Before the season started, I wasn’t quite sure what to think. I wasn’t happy about the guys having to choose between Britt and Kaitlyn, but I can see why the producers thought this would be entertaining. In my opinion, it didn’t seem fair. The girls already have to go through enough and just when they think they’ve been chosen they still have to compete? I’m glad that this was done and over with after the first episode though.

However, my problems didn’t end here. I was actually livid about a remark I heard from one of the guys on the show and even more upset that the media completely grazed over this instead focusing on the intoxicated contestant that was booted before the rose ceremony and the slut shaming that we saw from Kaitlyn having to apologize for her actions. (we’ll discuss this in another post after we watch the episode where this happens.) The line in question that I am referring to is when one guy was discussing who he’d pick, “Britt is more of your trophy wife. Kaitlyn is more of your wife.”

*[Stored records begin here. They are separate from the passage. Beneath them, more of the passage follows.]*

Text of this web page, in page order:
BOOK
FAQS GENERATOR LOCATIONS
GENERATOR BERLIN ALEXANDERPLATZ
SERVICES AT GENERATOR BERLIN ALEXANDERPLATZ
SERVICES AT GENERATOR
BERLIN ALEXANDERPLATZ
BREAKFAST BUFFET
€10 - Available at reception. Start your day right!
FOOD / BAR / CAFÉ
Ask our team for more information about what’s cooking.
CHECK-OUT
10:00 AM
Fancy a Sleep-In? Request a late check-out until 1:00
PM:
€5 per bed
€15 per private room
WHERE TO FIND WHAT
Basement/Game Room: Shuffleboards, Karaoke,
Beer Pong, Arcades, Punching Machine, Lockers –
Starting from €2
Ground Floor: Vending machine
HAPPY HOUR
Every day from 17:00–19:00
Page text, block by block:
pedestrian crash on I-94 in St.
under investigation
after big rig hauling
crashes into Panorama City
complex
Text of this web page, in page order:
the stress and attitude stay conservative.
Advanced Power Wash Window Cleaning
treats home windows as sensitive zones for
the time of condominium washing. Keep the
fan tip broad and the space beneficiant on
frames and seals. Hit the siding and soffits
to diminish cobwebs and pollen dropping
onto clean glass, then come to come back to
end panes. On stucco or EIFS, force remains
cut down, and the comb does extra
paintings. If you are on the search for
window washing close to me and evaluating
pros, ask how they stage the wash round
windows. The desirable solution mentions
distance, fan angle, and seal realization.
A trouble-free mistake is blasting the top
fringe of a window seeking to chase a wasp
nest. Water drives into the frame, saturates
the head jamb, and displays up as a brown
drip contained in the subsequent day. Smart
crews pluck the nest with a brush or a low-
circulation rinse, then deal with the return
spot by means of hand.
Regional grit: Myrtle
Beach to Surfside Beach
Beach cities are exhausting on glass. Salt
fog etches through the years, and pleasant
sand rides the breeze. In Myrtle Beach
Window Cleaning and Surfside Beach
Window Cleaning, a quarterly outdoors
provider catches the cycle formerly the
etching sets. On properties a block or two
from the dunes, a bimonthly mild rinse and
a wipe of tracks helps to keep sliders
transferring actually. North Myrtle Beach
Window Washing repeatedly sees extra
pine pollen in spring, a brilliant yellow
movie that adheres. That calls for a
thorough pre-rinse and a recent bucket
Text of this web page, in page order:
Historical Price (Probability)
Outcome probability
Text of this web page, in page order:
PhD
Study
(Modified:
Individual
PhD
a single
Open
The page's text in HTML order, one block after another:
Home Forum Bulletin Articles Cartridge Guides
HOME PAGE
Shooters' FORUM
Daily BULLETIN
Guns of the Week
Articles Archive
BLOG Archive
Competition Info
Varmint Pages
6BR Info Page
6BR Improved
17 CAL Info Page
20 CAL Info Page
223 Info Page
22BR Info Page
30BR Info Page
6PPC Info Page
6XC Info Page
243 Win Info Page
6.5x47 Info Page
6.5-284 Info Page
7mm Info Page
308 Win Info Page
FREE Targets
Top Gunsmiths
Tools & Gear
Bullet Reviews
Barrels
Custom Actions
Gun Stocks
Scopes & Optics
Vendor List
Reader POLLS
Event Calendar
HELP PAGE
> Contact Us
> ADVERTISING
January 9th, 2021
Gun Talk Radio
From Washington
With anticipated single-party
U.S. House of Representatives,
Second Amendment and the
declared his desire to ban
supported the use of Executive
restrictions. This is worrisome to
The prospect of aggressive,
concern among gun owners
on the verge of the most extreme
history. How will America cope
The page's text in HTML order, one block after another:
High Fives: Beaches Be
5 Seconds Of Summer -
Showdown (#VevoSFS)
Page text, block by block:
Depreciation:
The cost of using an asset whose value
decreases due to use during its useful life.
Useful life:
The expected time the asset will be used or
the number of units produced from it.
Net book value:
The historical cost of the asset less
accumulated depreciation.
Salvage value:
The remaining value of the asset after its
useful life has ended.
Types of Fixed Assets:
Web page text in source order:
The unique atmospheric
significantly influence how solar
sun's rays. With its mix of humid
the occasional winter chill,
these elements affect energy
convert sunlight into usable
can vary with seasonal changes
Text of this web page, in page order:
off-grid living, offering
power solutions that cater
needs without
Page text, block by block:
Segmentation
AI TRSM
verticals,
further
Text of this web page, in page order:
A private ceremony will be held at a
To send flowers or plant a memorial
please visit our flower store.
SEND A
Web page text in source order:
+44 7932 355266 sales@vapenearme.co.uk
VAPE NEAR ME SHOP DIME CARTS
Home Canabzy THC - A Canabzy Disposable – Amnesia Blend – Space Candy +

I’m not oblivious. I know that trophy wives exist and I know that there are women in this world that are happy being labeled a trophy wife, but you are not allowed to just refer to someone as a trophy wife. When you say that someone is a trophy wife, does that make you feel better about yourself as a man? Does that make you feel more masculine? This guy just met Britt for the first time and assumed because she was naturally very pretty that she didn’t have more to offer than being a trophy wife. I was really disappointed to hear this and am even more curious now to hear Britt’s reaction on this having seen the first episode. A guy once told me to my face that he believed that “Asian women were the modern day trophy wives.” Really? Asian women? All of them? He might as well have thrown a drink in my face because that was the equivalent of how I felt when I heard that. In case you were wondering what happened after that? Friendship over. For the men that read this blog, please. Please. Don’t ever say this to a women. Unless they want to be referred to in this way, it is a degrading statement and it’s 2015, we’ve come a long way to be put back into this position.